Mittlböck M, Heinzl H
Core Unit for Medical Statistics and Informatics, Medical University of Vienna, Austria.
Stat Med. 2006 Dec 30;25(24):4321-33. doi: 10.1002/sim.2692.
The assessment of heterogeneity or between-study variance is an important issue in meta-analysis. It determines the statistical methods to be used and the interpretation of the results. Tests of heterogeneity may be misleading either due to low power for sparse data or to the detection of irrelevant amounts of heterogeneity when many studies are involved. In the former case, notable heterogeneity may remain unconsidered and an unsuitable model may be chosen and the latter case may lead to unnecessary complex analyses strategies. Measures of heterogeneity are better suited to determine appropriate analyses strategies. We review two measures with different scaling and compare them with the heterogeneity test. Estimates of the within-study variance are discussed and a new total information measure is introduced. Various properties of the quantities in question are assessed by a simulation study. Heterogeneity test and measures are not directly related to the amount of between-study variance but to the relative increase of variance due to heterogeneity. It is more favourable to base the within-study variance estimate on the squared weights of individual studies than on the sum of weights. A heterogeneity measure scaled to a fixed interval needs reference values for proper interpretation. A measure defined by the relation of between- to within-study variance has a more natural interpretation but no upper limit. Both measures are quantifications of the impact of heterogeneity on the meta-analysis result as both depend on the variance of the individual study effects and thus on the number of patients in the studies.

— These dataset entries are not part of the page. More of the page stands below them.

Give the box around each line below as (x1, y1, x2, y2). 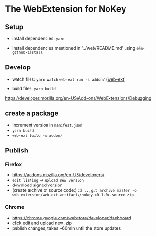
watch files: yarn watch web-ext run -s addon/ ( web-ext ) (12, 76, 126, 82)
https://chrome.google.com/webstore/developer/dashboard (12, 215, 132, 220)
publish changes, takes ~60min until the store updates (12, 225, 121, 231)
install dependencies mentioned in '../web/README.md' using (12, 45, 136, 51)
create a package (5, 109, 59, 118)
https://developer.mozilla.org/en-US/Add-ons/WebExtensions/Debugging (5, 95, 152, 101)
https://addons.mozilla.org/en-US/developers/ (12, 172, 105, 178)
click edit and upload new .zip (12, 220, 72, 226)

异质性或研究间方差的评估是荟萃分析中的一个重要问题。它决定了要使用的统计方法以及结果的解释。异质性检验可能会产生误导,这要么是因为稀疏数据的检验效能低,要么是因为在涉及众多研究时检测到了无关的异质性量。在前一种情况下,显著的异质性可能会被忽视,从而可能选择不合适的模型;而在后一种情况下,可能会导致不必要的复杂分析策略。异质性度量更适合于确定合适的分析策略。我们回顾了两种具有不同标度的度量,并将它们与异质性检验进行比较。讨论了研究内方差的估计,并引入了一种新的总信息度量。通过模拟研究评估了相关量的各种性质。异质性检验和度量并非直接与研究间方差的量相关,而是与由于异质性导致的方差相对增加相关。基于各个研究的平方权重而非权重总和来估计研究内方差更为有利。缩放到固定区间的异质性度量需要参考值才能进行恰当解释。由研究间方差与研究内方差的关系定义的度量具有更自然的解释,但没有上限。这两种度量都是异质性对荟萃分析结果影响的量化,因为它们都依赖于各个研究效应的方差,从而依赖于研究中的患者数量。